Life Beyond the Tube

2 Conversations

Do you ever shut off the TV after spending about three hours determining there is absolutely nothing on, and think to yourself, it's a good thing we're not a Nielsen family?

Probably you would be embarrassed, even ashamed, to think somebody, somewhere had been tracking your viewing habits - how you spent several minutes at a time watching photo radar maps of Central American weather patterns, infomercials for some cockamamie exercise gadget (the demonstration of which bent attractive
models into fetchingly contorted poses), and even, shudder, country music videos. In fact, the only thing you watched in its entirety was Jerry Springer - though you kept a ready thumb on the remote in case of sudden entry by your spouse, whom you razz about watching such trash.

What I am here to rail against is the evils of spending large chunks of your life - or what's left of your life, after work and sleep have taken their sizeable cuts - slouched in a catatonic state known to cause deterioration of both intelligence and posture. If you are an average Canadian, you watch 23 hours of TV each week. Just think how much better-than-average you might be if you used that time otherwise. You could work out 23 hours in the gym and be as fit and toned as the people on TV. You could spend those hours with your kids, and your family would be as happy and functional as the families on TV. Instead of watching Friends, you could have some!

I don't say it will be easy, giving up TV. At first you will feel its absence. You and your spouse will spend evenings at opposite ends of the couch staring at the gaping emptiness from whence came the whole spectrum of human emotion. Sooner or later, because such silence is achingly uncomfortable, one of you will probably attempt conversation. Maybe even try to say something funny, the way you remember people on TV saying things that were funny.
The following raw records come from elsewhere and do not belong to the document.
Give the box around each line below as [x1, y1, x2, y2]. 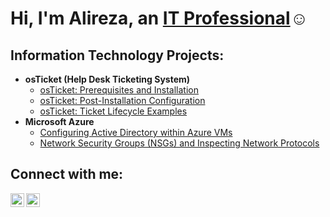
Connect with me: [10, 166, 124, 183]
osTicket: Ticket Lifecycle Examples [39, 105, 188, 117]
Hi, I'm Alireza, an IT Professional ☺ [10, 7, 309, 30]
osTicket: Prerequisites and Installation [39, 84, 200, 96]
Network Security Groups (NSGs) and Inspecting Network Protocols [39, 137, 320, 149]
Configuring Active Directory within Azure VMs [39, 127, 233, 138]
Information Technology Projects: [10, 47, 225, 64]
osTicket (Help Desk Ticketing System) [24, 73, 191, 85]
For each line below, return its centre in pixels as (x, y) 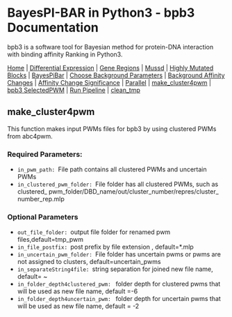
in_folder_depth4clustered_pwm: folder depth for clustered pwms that (119, 284)
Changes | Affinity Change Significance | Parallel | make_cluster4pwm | (109, 82)
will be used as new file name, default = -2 (78, 306)
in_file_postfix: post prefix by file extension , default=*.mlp (106, 247)
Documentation (53, 28)
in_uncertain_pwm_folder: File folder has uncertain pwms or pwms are (119, 254)
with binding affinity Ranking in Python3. (65, 54)
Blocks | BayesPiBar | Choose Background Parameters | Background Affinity (116, 75)
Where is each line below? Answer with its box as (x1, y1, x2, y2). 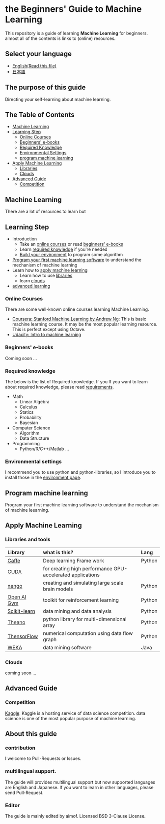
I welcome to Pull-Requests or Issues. (5, 756, 82, 761)
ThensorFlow (7, 633, 38, 640)
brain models (43, 585, 73, 592)
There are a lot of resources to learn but (5, 208, 86, 215)
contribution (5, 744, 36, 751)
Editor (5, 802, 20, 809)
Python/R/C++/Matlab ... (19, 446, 69, 452)
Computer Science (12, 425, 51, 430)

This probably won't be a total success right away (the people on TV had writers), but if you keep working at it, keep trying to say something funny, eventually your spouse will respond.
'Let's go do something.'

he or she will say.
'Anything. Just to get away from sitting around listening to you.'

And already, you will have progressed. Because whatever you do will be better than watching TV. Even if it's just taking a walk outdoors, imbibing the fresh night air, serenaded by bird song, thinking to yourself; Ah-h-h the outdoor life - I always liked that channel.

Before long, you will begin to develop hobbies and recreations to fill your off-work hours: sports and fitness activities, handicrafts, or more cerebral pursuits (chess, opera-going, off-track betting). Now you will really feel yourself blossoming.

Naturally, you will miss the company of familiar TV characters. But you can fill this void by developing bonds with real-life people. This has advantages. Real friends, while seldom as witty or attractive as those you knew from TV, can be called upon to help you move. Then, too, you might resort to spending time with your family, even your long-neglected mother. Truth is, you've always felt guilty about not making time for her (but, geeze, she always called in the middle of your favorite shows). Once your TV is gone, you may discover your relationship with her deepening. You may find, to your surprise, that you actually look forward to visiting her. Sure, she still force-feeds you carrots and peas, nags you about your credit rating, and pries into your love-life. But ... she's got cable.